§ Directions for this task
Copy the records word for word. Pictures do not go in.

(Items from a data source)
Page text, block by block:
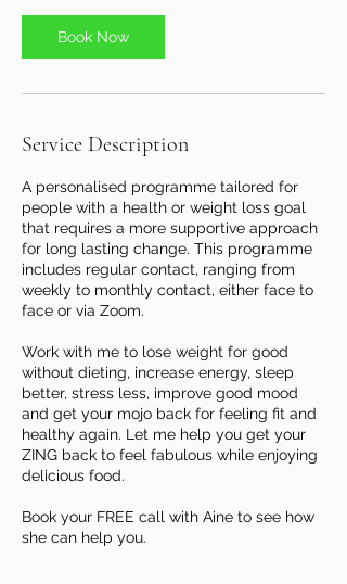
Book Now
Service Description
A personalised programme tailored for
people with a health or weight loss goal
that requires a more supportive approach
for long lasting change. This programme
includes regular contact, ranging from
weekly to monthly contact, either face to
face or via Zoom.
Work with me to lose weight for good
without dieting, increase energy, sleep
better, stress less, improve good mood
and get your mojo back for feeling fit and
healthy again. Let me help you get your
ZING back to feel fabulous while enjoying
delicious food.
Book your FREE call with Aine to see how
she can help you.
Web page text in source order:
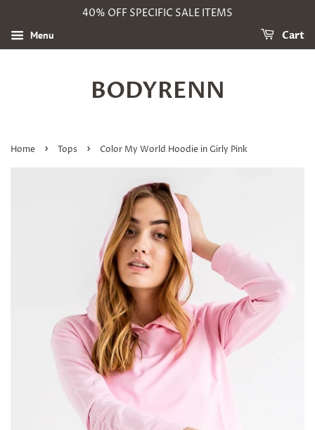
40% OFF SPECIFIC SALE ITEMS
Menu Cart
BODYRENN
Home › Tops › Color My World Hoodie in Girly Pink
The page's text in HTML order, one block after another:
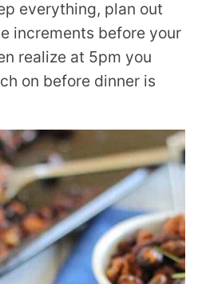
everything, plan out
increments before your
realize at 5pm you
on before dinner is
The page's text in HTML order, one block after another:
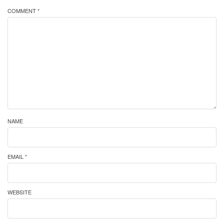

§ Task response
Page text, block by block:
Book Now
Service Description
A personalised programme tailored for
people with a health or weight loss goal
that requires a more supportive approach
for long lasting change. This programme
includes regular contact, ranging from
weekly to monthly contact, either face to
face or via Zoom.
Work with me to lose weight for good
without dieting, increase energy, sleep
better, stress less, improve good mood
and get your mojo back for feeling fit and
healthy again. Let me help you get your
ZING back to feel fabulous while enjoying
delicious food.
Book your FREE call with Aine to see how
she can help you.
Web page text in source order:
40% OFF SPECIFIC SALE ITEMS
Menu Cart
BODYRENN
Home › Tops › Color My World Hoodie in Girly Pink
The page's text in HTML order, one block after another:
everything, plan out
increments before your
realize at 5pm you
on before dinner is
The page's text in HTML order, one block after another:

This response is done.